Denmark plans to cull millions of mink across more than 1,000 farms after finding a mutated form of SARS-CoV-2, the virus that causes Covid-19, that can spread to humans and potentially undermine the efficacy of a future vaccine.

Danish prime minister Mette Frederiksen, speaking at a press conference Wednesday, said 12 people have already been infected with the mutated virus and the mink are now deemed a public health risk.

“We have a great responsibility toward our own population, but with the mutation that has now been found, we have an even greater responsibility for the rest of the world as well,” Frederiksen said. “The mutated virus in mink may pose a risk to the effectiveness of a future vaccine [and it] risks being spread from Denmark to other countries.”

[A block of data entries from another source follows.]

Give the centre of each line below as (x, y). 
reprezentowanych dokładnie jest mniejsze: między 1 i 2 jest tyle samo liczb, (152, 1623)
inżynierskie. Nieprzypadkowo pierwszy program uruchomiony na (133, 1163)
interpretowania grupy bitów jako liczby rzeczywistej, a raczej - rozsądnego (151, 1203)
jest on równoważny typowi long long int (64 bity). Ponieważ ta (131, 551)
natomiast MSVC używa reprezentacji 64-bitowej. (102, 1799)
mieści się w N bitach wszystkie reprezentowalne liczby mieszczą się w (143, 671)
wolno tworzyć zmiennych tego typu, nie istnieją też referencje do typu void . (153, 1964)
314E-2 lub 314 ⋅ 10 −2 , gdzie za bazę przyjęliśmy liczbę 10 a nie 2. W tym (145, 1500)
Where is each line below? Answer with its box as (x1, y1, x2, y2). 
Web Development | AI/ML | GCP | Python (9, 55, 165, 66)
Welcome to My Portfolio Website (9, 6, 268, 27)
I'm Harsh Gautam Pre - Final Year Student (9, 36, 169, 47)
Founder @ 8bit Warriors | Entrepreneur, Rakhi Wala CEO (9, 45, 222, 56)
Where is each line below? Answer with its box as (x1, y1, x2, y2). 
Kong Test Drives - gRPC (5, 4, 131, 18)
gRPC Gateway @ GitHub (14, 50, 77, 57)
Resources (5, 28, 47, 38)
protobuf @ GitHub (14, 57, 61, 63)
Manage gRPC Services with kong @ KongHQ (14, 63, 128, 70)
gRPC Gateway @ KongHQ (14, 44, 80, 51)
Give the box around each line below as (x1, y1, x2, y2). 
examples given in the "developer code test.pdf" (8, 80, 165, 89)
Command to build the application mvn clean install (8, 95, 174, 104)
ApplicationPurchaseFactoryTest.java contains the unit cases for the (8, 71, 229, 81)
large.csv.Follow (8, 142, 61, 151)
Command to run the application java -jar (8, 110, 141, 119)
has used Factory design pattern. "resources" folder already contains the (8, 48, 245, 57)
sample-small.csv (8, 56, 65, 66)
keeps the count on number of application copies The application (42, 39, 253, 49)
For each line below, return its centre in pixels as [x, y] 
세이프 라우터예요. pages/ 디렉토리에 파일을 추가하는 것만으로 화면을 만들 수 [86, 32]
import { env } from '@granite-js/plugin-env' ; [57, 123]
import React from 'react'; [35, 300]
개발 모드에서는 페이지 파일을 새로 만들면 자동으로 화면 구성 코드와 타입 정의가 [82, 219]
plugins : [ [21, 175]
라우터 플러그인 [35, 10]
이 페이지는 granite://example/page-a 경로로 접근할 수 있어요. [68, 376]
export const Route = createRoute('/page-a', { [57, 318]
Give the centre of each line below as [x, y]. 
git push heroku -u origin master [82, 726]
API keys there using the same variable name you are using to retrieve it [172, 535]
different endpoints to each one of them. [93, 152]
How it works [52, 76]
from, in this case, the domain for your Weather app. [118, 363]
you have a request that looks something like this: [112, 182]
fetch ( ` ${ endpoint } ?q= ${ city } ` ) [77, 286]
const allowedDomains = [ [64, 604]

Denmark, one of the world’s largest producers of mink fur, raises between 15 million to 17 million of the animals for export markets such as China and Hong Kong, where fur continues to do brisk trade despite the growing anti-fur zeitgeist in the West. According to the latest figures from the Danish Veterinary and Food Administration, a total of 207 out of the country’s 1,139 fur farms have confirmed Covid-19 infections.

The findings, which were based on laboratory tests by Danish research center State Serum Institute, have been shared with the World Health Organization and the European Centre for Disease Prevention and Control. Kare Molbak, a director at the institute, said the worst-case scenario would be “a new pandemic, starting all over again out of Denmark.”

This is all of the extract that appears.